Beast, Part II: Critics say why not defund the FBI?

by WorldTribune Staff, February 19, 2023

SWAMP WATCH

It was announced earlier this month that U.S. taxpayers will foot the bill for a planned multi-billion dollar new headquarters for the FBI. The new home for the bureau would be twice the size of the Pentagon.

But does moving the politicized FBI to a shiny, new building accomplish anything? Some say take a wrecking ball not only to the current decrepit headquarters in Washington, D.C. but to the bureau itself.

Harvey Silverglate, the co-founder The Foundation for Individual Rights and Expression (FIRE), told CBN News in October: “Abolish it and start over … a new name, new agents, new leadership.”

Former FBI Special Agent Eric Caron added: “The FBI needs a thorough colonoscopy, quite frankly. A blue-ribbon panel needs to study them and dissect them and get rid of the cancer.”

Caron says eliminating the FBI would not be a loss; Its workload could be given to other federal agencies.

“There’s Secret Service, the U.S. Marshal Service, Homeland Security, ATF and DEA. If we don’t do that, then there needs to be a cleansing of the FBI for the American people to regain trust,” Caron said.

Related: Beast: New FBI HQ would be twice size of Pentagon and devoted to ‘equity’, February 6, 2023

“The FBI’s 1960s fortress-on-stilts in downtown Washington, D.C., is a brutalist eyesore that is now crumbling from obsolescence and poor maintenance,” J. Michael Waller wrote for American Greatness on Feb. 16.

“Which brings us to the point: Does the United States want or need an FBI that functions the way it now does?
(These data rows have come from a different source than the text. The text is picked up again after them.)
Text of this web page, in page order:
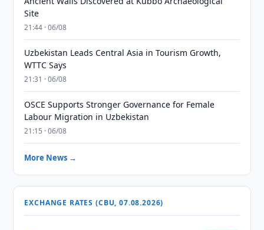
Site
21:44 · 06/08
Uzbekistan Leads Central Asia in Tourism Growth,
WTTC Says
21:31 · 06/08
OSCE Supports Stronger Governance for Female
Labour Migration in Uzbekistan
21:15 · 06/08
More News →
EXCHANGE RATES (CBU, 07.08.2026)
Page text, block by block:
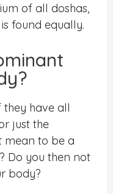
of all doshas,
found equally.
have all
just the
mean to be a
Do you then not
body?
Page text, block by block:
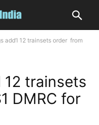
add’l 12 trainsets order from
12 trainsets
DMRC for
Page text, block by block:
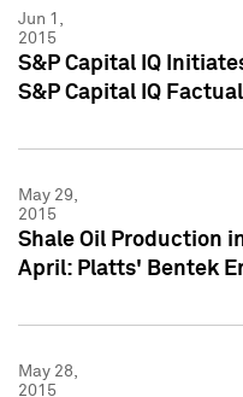
Jun 1,
2015
S&P Capital IQ
S&P Capital IQ
May 29,
2015
Shale Oil Production
April: Platts' Bentek
May 28,
2015
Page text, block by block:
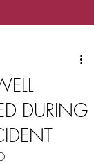
DURING
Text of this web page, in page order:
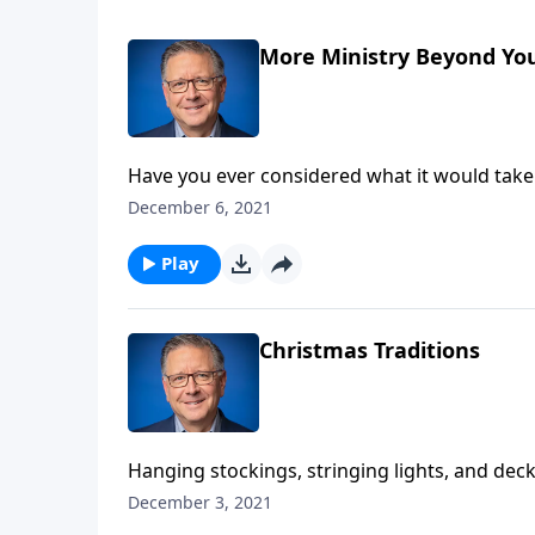
More Ministry Beyond
Have you ever considered what it would
God is ready to use ordinary people just
December 6, 2021
Play
Christmas Traditions
Hanging stockings, stringing lights, and
traditions. But, where did these traditions
December 3, 2021
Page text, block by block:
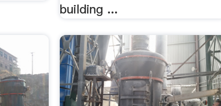
building ...
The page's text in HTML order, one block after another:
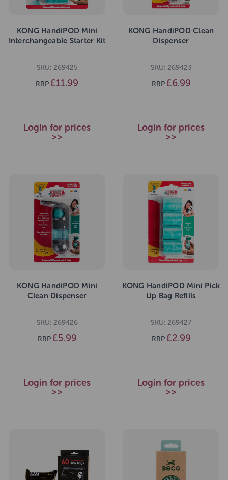
KONG HandiPOD Mini
Interchangeable Starter Kit
SKU: 269425
RRP £11.99
Login for prices
>>
KONG HandiPOD Clean
Dispenser
SKU: 269423
RRP £6.99
Login for prices
>>
KONG HandiPOD Mini
Clean Dispenser
SKU: 269426
RRP £5.99
Login for prices
>>
KONG HandiPOD Mini Pick
Up Bag Refills
SKU: 269427
RRP £2.99
Login for prices
>>
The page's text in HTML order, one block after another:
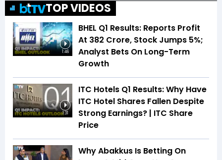
TOP VIDEOS
1:46
BHEL Q1 Results: Reports Profit
At ₹382 Crore, Stock Jumps 5%;
Analyst Bets On Long-Term
Growth
1:31
ITC Hotels Q1 Results: Why Have
ITC Hotel Shares Fallen Despite
Strong Earnings? | ITC Share
Price
Why Abakkus Is Betting On
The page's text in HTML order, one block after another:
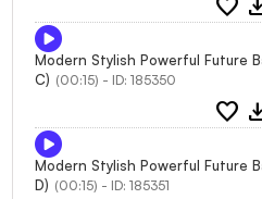
favorite
Modern Stylish Powerful Future
C) (00:15) - ID: 185350
favorite
Modern Stylish Powerful Future
D) (00:15) - ID: 185351
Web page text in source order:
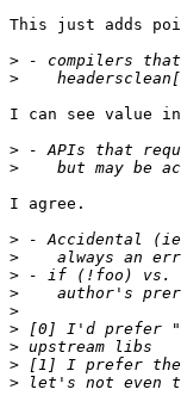
This just adds
>
>
I can see value
>
>
I agree.
>
>
>
>
>
>
>
>
>
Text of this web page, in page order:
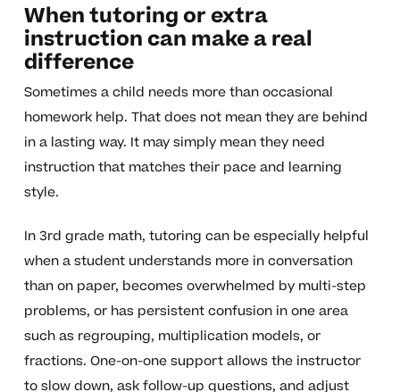
When tutoring or extra
instruction can make a real
difference
Sometimes a child needs more than occasional
homework help. That does not mean they are behind
in a lasting way. It may simply mean they need
instruction that matches their pace and learning
style.
In 3rd grade math, tutoring can be especially helpful
when a student understands more in conversation
than on paper, becomes overwhelmed by multi-step
problems, or has persistent confusion in one area
such as regrouping, multiplication models, or
fractions. One-on-one support allows the instructor
to slow down, ask follow-up questions, and adjust
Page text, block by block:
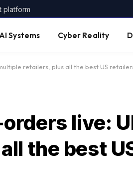
platform
AI Systems Cyber Reality
retailers, plus all the best US
live:
the best
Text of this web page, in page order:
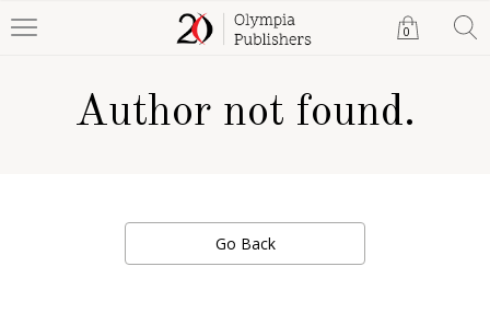
0
Author not found.
Go Back

If not, why build a new FBI headquarters?”

Waller noted that, with Republicans now in control of the House and the power of the purse, several questions need to be answered before Congress appropriates any new funding for the FBI:

• Why does the FBI need a new headquarters complex so huge that it will dwarf the Pentagon?

• Is the FBI, with its top-heavy management and bloated personnel rolls, people who self-promote through a system that creates artificial demand for their work, too large already?
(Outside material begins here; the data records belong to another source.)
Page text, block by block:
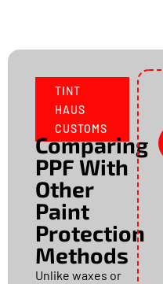
TINT
HAUS
CUSTOMS
Comparing
PPF With
Other
Paint
Protection
Methods
Unlike waxes or
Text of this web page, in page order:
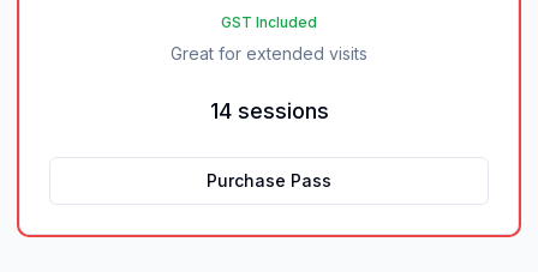
GST Included
Great for extended visits
14 sessions
Purchase Pass
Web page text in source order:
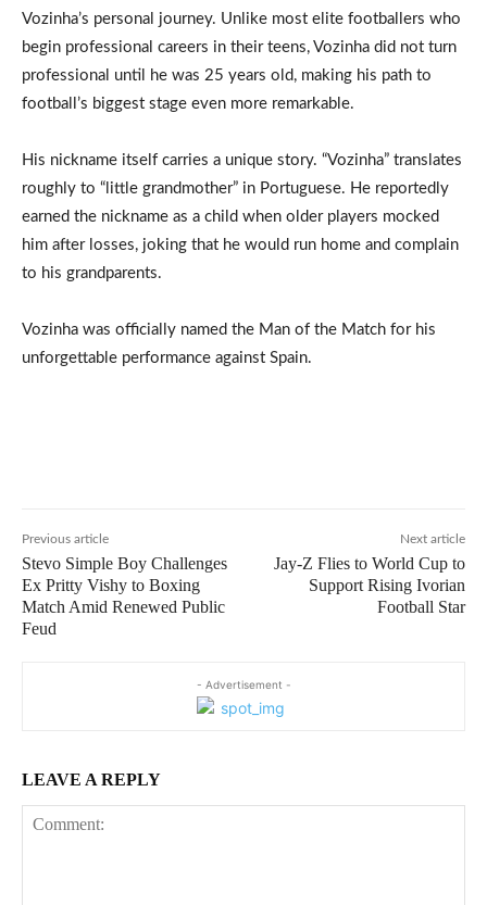
Vozinha’s personal journey. Unlike most elite footballers who
begin professional careers in their teens, Vozinha did not turn
professional until he was 25 years old, making his path to
football’s biggest stage even more remarkable.
His nickname itself carries a unique story. “Vozinha” translates
roughly to “little grandmother” in Portuguese. He reportedly
earned the nickname as a child when older players mocked
him after losses, joking that he would run home and complain
to his grandparents.
Vozinha was officially named the Man of the Match for his
unforgettable performance against Spain.
Previous article
Stevo Simple Boy Challenges
Ex Pritty Vishy to Boxing
Match Amid Renewed Public
Feud
Next article
Jay-Z Flies to World Cup to
Support Rising Ivorian
Football Star
- Advertisement -
LEAVE A REPLY
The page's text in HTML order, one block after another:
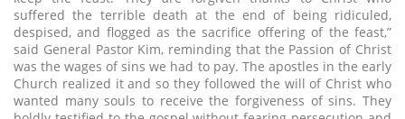
suffered the terrible death at the end of being ridiculed,
despised, and flogged as the sacrifice offering of the feast,”
said General Pastor Kim, reminding that the Passion of Christ
was the wages of sins we had to pay. The apostles in the early
Church realized it and so they followed the will of Christ who
wanted many souls to receive the forgiveness of sins. They

• Does the nation even want or need an FBI to continue operating business as usual?

• Does the FBI leadership still have the public’s trust?

• Have the FBI’s top executives tried to maintain or repair that trust by cooperating fully with the people’s elected representatives who execute congressional oversight?
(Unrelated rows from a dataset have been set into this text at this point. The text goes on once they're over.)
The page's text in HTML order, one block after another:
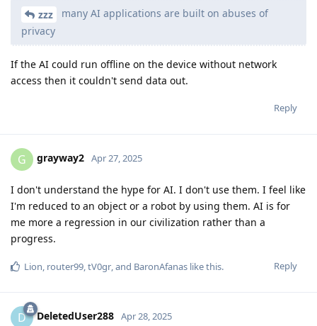
zzz
many AI applications are built on abuses of
privacy
If the AI could run offline on the device without network
access then it couldn't send data out.
Reply
G grayway2 Apr 27, 2025
I don't understand the hype for AI. I don't use them. I feel like
I'm reduced to an object or a robot by using them. AI is for
me more a regression in our civilization rather than a
progress.
Reply
Lion router99 tV0gr , and BaronAfanas like this.
D DeletedUser288 Apr 28, 2025
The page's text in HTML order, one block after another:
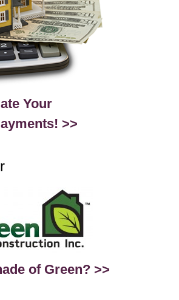
Your
>>
of Green? >>
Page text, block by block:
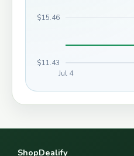
$11.43
$15.46
Jul 4
ShopDealify
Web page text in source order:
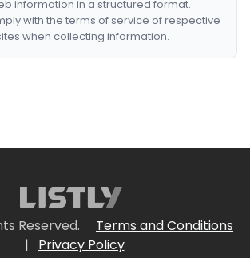
information in a structured format.
with the terms of service of respective
when collecting information.
Reserved.
Terms and Conditions
|
Privacy Policy
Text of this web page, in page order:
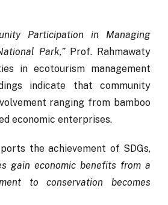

• Has the FBI become a politicized enforcement arm of a super-politicized Department of Justice? If so, is it in the public interest that such an enforcement arm, and its personnel, remain physically close to the center of political power?

• Should headquarters be moved to another part of the country to reduce that politicization?

• Has the FBI morphed from an American law-enforcement agency into a European-style domestic intelligence apparat with police powers against the citizen?

• Is the century-old bureau even needed any more? Is it time for the FBI to go the way of America’s heroic first centralized intelligence entity, the Office of Strategic Services, in favor of something fresh with a new mission and ethos?

• Should America have a big, centralized domestic state security machine in the first place? Is such a committee for state security even constitutional?

• Could the FBI’s useful functions serve the public better if they were shifted to other agencies, and even in some cases returned to the individual states?